IF 0.5 Q3 Medicine Pub Date : 2023-04-01 DOI: 10.5152/TJAR.2023.22974
Kaicheng Song, Sheng Wang, Jiange Han, Luyang Jiang, Junmei Xu, Ozan Akca, Kandis Adkins, Heidi M Koenig, Mark S Slaughter, Sean P Clifford, Yuguang Huang, Jiapeng Huang

Objective: Postoperative pulmonary complications are a series of disorders that can contribute to respiratory distress and prolonged mechanical ventilation postoperatively. We hypothesise that a liberal oxygenation strategy during cardiac surgery leads to a higher incidence of postoperative pulmonary complications than a restrictive oxygenation strategy.

Methods: This study is a prospective, observer-blinded, centrally randomised and controlled, international multicentre clinical trial.

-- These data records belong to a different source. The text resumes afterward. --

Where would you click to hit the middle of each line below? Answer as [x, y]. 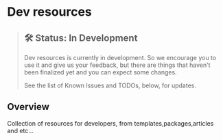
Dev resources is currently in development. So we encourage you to [120, 58]
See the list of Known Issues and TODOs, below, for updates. [110, 85]
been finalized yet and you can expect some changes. [100, 72]
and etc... [21, 130]
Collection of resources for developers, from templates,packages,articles [110, 123]
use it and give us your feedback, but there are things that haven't [117, 65]
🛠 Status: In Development [81, 38]
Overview [28, 107]
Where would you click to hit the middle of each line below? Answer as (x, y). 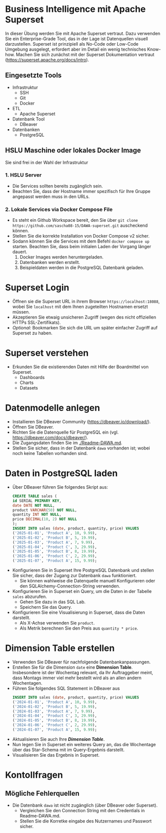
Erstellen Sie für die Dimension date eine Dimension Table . (72, 667)
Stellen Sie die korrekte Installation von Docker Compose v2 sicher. (81, 236)
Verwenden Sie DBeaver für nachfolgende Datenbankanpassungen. (82, 662)
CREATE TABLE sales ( (34, 496)
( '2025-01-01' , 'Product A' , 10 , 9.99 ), (55, 533)
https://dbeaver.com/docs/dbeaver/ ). (50, 437)
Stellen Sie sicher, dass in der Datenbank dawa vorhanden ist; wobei (81, 448)
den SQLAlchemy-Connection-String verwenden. (70, 586)
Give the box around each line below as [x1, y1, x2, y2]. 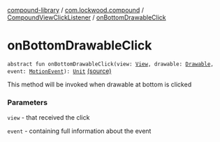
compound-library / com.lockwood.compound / [7, 6, 145, 14]
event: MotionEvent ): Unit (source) [7, 66, 112, 75]
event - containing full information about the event [7, 127, 152, 135]
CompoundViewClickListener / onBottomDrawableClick [7, 13, 166, 22]
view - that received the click [7, 113, 90, 122]
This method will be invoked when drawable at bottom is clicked [7, 80, 192, 88]
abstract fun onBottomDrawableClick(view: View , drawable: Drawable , [7, 61, 214, 68]
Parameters [7, 97, 47, 107]
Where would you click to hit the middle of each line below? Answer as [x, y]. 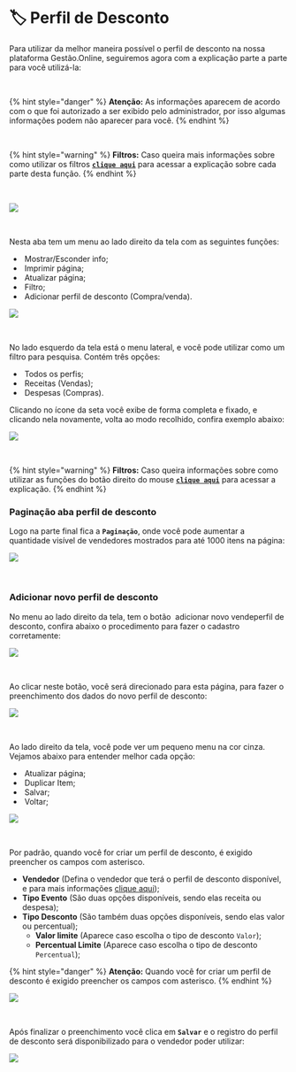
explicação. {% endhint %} [58, 489]
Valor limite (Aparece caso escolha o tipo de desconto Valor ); [148, 935]
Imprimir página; [54, 268]
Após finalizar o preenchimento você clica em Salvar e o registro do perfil [144, 1031]
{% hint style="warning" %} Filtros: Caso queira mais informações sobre [142, 154]
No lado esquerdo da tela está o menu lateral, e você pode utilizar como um [147, 347]
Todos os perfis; [54, 374]
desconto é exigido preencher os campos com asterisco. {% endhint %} [140, 981]
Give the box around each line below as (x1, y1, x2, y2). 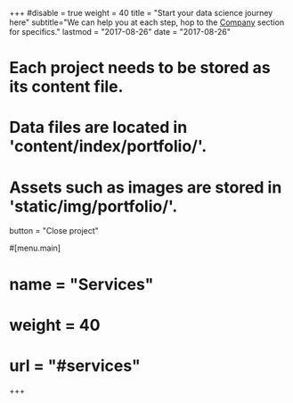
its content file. (9, 77, 124, 97)
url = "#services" (9, 356, 141, 375)
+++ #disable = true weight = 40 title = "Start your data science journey (9, 8, 273, 18)
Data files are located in (9, 118, 188, 137)
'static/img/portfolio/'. (9, 196, 178, 217)
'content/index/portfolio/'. (9, 136, 208, 157)
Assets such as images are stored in (9, 177, 282, 197)
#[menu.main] (9, 243, 61, 253)
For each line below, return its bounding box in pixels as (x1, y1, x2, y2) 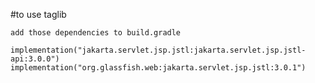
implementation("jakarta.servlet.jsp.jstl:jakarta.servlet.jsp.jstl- (10, 45, 307, 55)
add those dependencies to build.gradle (10, 28, 182, 38)
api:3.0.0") (10, 54, 60, 64)
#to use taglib (10, 9, 67, 20)
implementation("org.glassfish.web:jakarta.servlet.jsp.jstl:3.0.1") (10, 63, 307, 73)
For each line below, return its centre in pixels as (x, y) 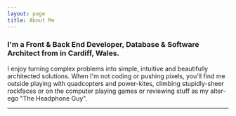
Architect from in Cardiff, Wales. (64, 53)
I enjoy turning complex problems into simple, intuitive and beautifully (108, 68)
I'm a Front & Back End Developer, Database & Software (103, 45)
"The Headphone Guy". (54, 98)
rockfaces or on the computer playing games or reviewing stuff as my (108, 91)
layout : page (26, 14)
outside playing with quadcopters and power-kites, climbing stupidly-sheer (116, 83)
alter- (218, 91)
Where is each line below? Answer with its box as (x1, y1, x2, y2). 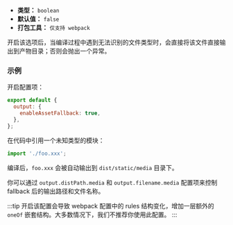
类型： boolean (17, 6, 60, 14)
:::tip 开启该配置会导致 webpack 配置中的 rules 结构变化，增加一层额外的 (7, 201, 215, 210)
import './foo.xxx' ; (7, 150, 67, 157)
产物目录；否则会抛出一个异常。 (19, 47, 111, 55)
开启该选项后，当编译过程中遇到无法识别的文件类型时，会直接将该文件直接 (7, 38, 220, 47)
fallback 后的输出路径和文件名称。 (7, 187, 105, 195)
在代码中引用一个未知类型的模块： (7, 136, 105, 144)
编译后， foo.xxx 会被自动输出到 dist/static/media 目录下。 (7, 163, 178, 172)
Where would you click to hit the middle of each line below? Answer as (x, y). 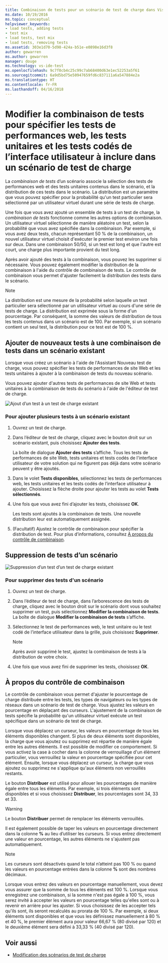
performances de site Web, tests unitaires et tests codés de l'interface (85, 458)
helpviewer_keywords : (28, 24)
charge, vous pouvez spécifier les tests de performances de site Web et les (83, 368)
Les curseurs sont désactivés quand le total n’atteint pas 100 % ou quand (80, 864)
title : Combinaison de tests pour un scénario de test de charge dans (80, 10)
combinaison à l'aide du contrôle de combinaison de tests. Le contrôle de (81, 270)
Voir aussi (21, 943)
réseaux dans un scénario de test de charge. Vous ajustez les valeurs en (80, 705)
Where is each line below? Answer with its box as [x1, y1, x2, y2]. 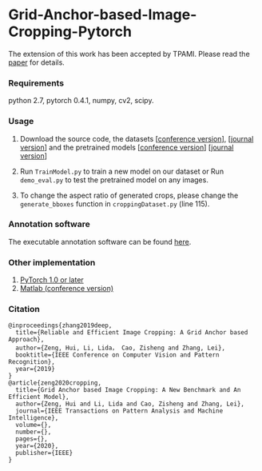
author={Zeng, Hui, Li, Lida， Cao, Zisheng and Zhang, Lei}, [15, 344, 226, 353]
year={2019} [15, 365, 56, 373]
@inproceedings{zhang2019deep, [8, 321, 113, 329]
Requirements [8, 78, 65, 89]
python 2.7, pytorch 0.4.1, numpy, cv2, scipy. [8, 96, 154, 106]
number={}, [15, 428, 52, 437]
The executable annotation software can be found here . [8, 237, 192, 246]
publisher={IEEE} [15, 449, 73, 457]
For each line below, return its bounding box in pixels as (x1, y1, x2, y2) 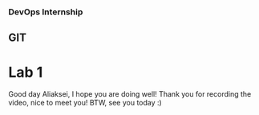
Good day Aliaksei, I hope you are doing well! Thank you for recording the (8, 89, 252, 99)
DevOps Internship (8, 6, 83, 18)
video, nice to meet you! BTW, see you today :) (8, 98, 162, 108)
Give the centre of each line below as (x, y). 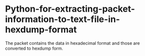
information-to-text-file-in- (63, 19)
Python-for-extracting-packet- (70, 9)
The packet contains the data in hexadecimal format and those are (72, 43)
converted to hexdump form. (34, 48)
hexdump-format (41, 30)
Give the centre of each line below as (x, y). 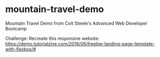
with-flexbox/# (21, 49)
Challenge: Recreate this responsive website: (53, 38)
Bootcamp (16, 28)
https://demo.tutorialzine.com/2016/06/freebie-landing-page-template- (80, 43)
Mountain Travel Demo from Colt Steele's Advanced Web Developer (76, 23)
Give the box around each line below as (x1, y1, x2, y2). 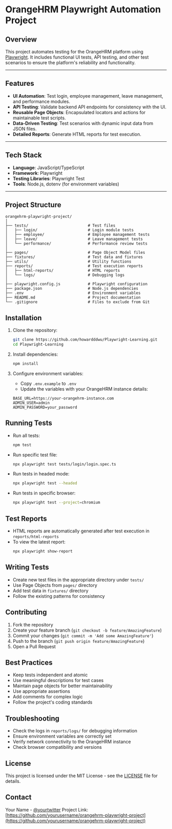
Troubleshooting (5, 714, 60, 723)
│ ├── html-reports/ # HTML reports (5, 268, 120, 273)
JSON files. (12, 125, 37, 132)
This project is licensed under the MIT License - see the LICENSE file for (5, 772, 158, 779)
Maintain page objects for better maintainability (12, 683, 113, 689)
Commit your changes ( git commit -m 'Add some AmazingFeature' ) (12, 632, 154, 638)
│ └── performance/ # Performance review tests (5, 241, 147, 246)
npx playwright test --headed (12, 481, 78, 486)
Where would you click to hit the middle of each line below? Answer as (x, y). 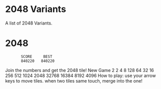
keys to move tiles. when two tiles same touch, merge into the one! (74, 80)
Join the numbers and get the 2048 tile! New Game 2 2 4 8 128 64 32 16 (79, 70)
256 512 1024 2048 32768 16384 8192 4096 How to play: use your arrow (80, 75)
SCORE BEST (36, 56)
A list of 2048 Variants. (29, 23)
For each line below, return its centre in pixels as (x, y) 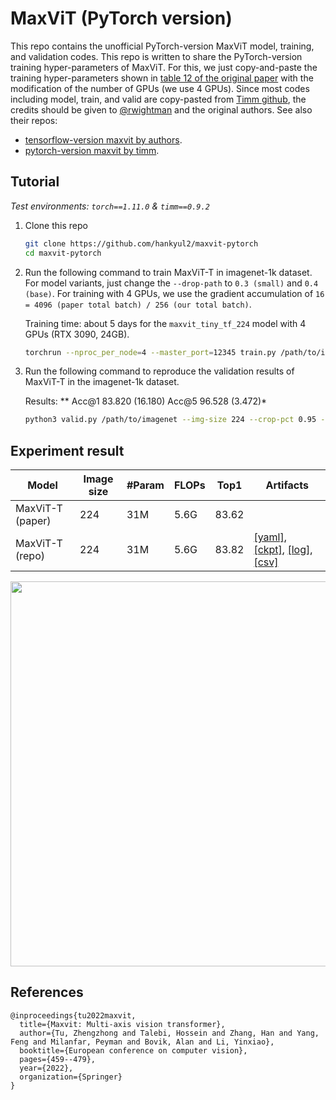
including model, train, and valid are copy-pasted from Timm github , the (158, 99)
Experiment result (67, 450)
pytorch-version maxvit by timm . (92, 150)
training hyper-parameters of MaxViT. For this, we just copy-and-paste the (164, 67)
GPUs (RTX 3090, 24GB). (77, 334)
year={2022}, (46, 1068)
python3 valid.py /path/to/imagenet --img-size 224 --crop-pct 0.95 (170, 420)
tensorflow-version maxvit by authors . (103, 139)
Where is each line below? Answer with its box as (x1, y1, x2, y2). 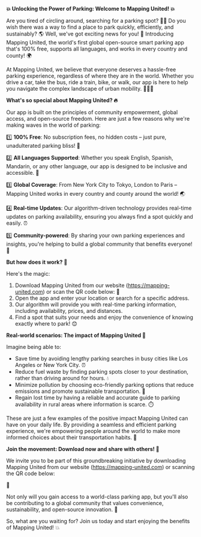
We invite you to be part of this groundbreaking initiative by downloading (6, 457, 186, 464)
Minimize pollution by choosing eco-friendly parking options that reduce (14, 381, 194, 388)
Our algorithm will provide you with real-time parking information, (14, 301, 177, 308)
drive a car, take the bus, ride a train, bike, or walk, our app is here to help (6, 79, 188, 86)
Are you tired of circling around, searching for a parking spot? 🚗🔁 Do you (6, 17, 186, 24)
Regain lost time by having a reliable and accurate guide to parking (14, 394, 180, 401)
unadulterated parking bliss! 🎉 (6, 142, 80, 149)
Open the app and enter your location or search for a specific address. (14, 294, 190, 302)
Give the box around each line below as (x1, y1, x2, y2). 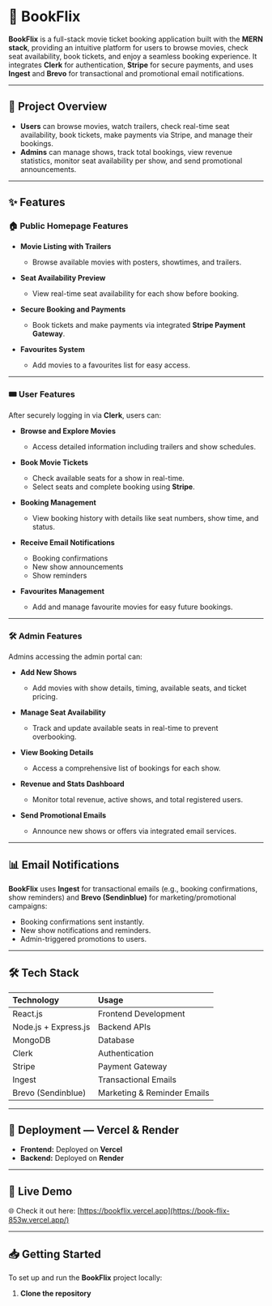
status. (32, 522, 55, 531)
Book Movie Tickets (19, 458, 89, 467)
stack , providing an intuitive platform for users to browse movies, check (8, 42, 249, 52)
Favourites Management (19, 586, 105, 595)
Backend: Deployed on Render (19, 1153, 124, 1163)
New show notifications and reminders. (19, 925, 151, 935)
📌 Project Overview (8, 100, 108, 114)
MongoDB (12, 1034, 51, 1046)
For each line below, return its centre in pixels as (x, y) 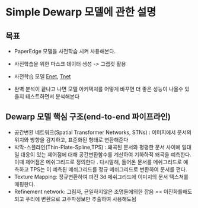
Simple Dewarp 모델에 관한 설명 (81, 12)
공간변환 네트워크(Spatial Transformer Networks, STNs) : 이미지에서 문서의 (103, 132)
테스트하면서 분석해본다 (52, 96)
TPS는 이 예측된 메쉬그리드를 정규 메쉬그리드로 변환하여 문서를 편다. (108, 169)
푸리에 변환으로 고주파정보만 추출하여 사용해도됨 (81, 199)
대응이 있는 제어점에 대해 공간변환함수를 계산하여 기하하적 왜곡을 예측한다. (106, 154)
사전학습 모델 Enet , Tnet (42, 76)
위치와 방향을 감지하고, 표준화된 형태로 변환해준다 (71, 139)
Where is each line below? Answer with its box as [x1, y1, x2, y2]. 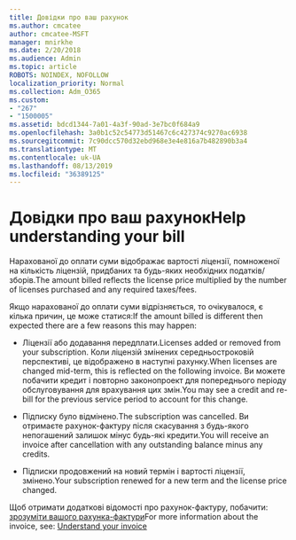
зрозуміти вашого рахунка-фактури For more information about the [9, 512, 259, 522]
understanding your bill [9, 227, 185, 247]
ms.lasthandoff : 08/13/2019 [9, 161, 113, 170]
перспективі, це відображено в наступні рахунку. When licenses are [21, 356, 277, 367]
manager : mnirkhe [9, 37, 74, 47]
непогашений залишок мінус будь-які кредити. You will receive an [21, 430, 269, 441]
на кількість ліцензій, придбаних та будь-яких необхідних [9, 265, 228, 276]
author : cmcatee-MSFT [9, 29, 90, 38]

Results: After obtaining a written informed consent, 200 adult patients undergoing coronary artery bypass grafting will be enrolled and randomised to receive either restrictive or liberal oxygenation perioperatively. The liberal oxygenation group will receive 1.0 fraction of inspired oxygen throughout the intraoperative period, including during cardiopulmonary bypass. The restrictive oxygenation group will receive the lowest fraction of inspired oxygen required to maintain arterial partial pressure of oxygen between 100 and 150 mmHg during cardiopulmonary bypass and a pulse oximetry reading of 95% or greater intraoperatively, but no less than 0.3 and not higher than 0.80 (other than induction and when the oxygenation goals cannot be reached). When patients are transferred to the intensive care unit, all patients will receive an initial fraction of inspired oxygen of 0.5, and then fraction of inspired oxygen will be titrated to maintain a pulse oximetry reading of 95% or greater until extubation. The lowest postoperative arterial partial pressure of oxygen/fraction of inspired oxygen within 48 hours of intensive care unit admission will be the primary outcome. Postoperative pulmonary complications, length of mechanical ventilation, intensive care unit stay, hospital stay, and 7-day mortality after cardiac surgery will be analysed as secondary outcomes.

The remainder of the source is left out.